INSTRUCTIONS TO FOLLOW ▸ Your result should be every line of the records below that contains the word "number".

INPUT DATA ▸
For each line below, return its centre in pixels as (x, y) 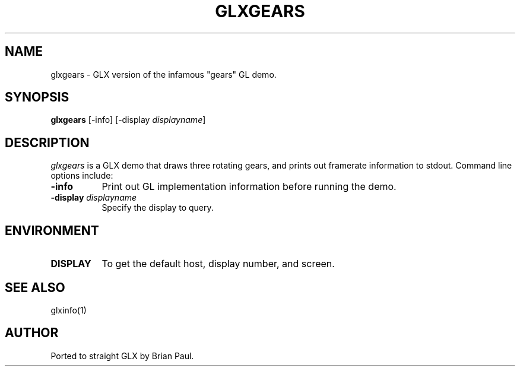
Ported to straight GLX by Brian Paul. (122, 356)
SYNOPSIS (37, 97)
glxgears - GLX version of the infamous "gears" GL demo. (164, 74)
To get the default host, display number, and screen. (218, 264)
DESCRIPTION (47, 142)
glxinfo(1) (69, 310)
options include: (82, 176)
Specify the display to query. (158, 208)
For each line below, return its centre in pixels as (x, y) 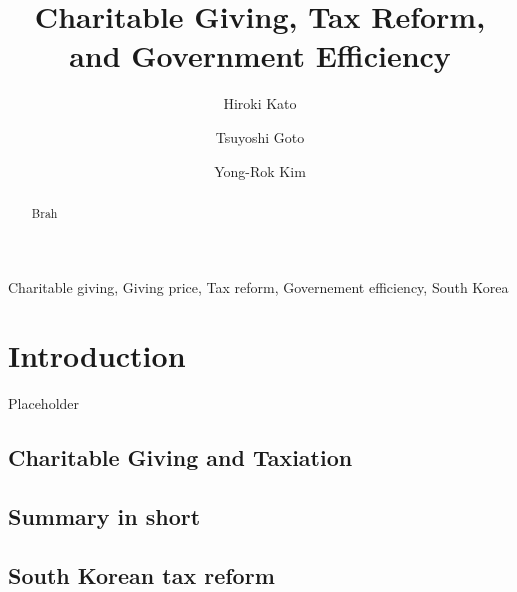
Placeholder (44, 403)
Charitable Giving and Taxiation (180, 457)
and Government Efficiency (260, 55)
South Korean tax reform (141, 574)
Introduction (97, 355)
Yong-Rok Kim (260, 170)
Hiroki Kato (260, 103)
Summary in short (104, 516)
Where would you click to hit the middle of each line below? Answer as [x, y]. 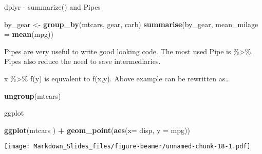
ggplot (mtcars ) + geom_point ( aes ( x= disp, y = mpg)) [97, 130]
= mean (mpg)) [29, 34]
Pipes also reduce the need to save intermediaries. [82, 61]
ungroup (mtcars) [33, 95]
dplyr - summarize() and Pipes [52, 7]
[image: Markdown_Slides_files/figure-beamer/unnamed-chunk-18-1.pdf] [127, 147]
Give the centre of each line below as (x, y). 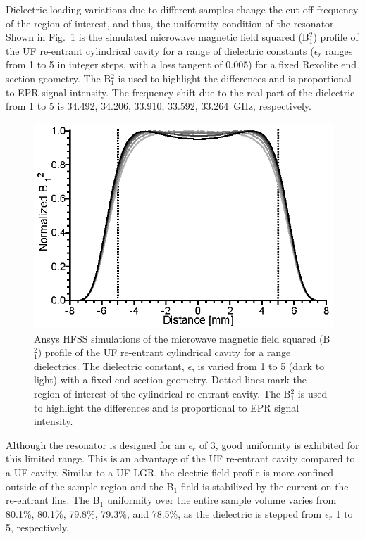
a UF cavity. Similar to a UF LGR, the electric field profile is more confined (170, 472)
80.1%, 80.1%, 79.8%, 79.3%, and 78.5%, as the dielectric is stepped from (164, 513)
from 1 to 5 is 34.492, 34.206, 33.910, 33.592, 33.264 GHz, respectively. (159, 106)
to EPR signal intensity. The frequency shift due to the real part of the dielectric (180, 92)
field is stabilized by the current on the (265, 486)
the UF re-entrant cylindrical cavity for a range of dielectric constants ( (160, 50)
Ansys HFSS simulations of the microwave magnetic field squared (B (182, 338)
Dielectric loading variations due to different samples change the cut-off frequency (182, 9)
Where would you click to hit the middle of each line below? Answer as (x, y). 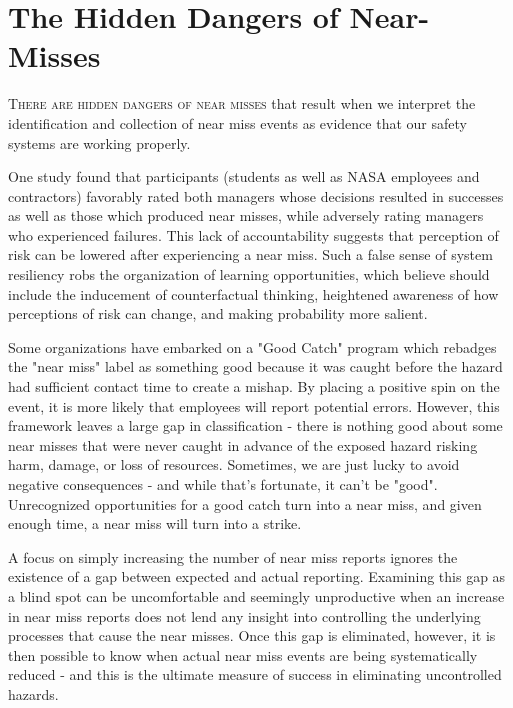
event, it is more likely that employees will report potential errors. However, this (254, 405)
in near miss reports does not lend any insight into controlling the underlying (244, 615)
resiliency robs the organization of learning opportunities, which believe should (249, 274)
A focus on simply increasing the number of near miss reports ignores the (233, 556)
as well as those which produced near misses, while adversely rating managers (246, 215)
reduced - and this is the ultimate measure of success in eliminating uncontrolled (255, 674)
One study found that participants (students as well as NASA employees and (244, 176)
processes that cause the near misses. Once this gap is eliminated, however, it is (252, 635)
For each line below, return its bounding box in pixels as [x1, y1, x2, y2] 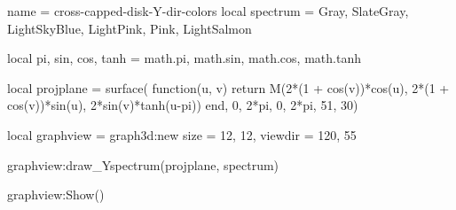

TASK RESULT ▸
To get the default host, display number, and screen. (218, 264)
A focus on simply increasing the number of near miss reports ignores the (233, 556)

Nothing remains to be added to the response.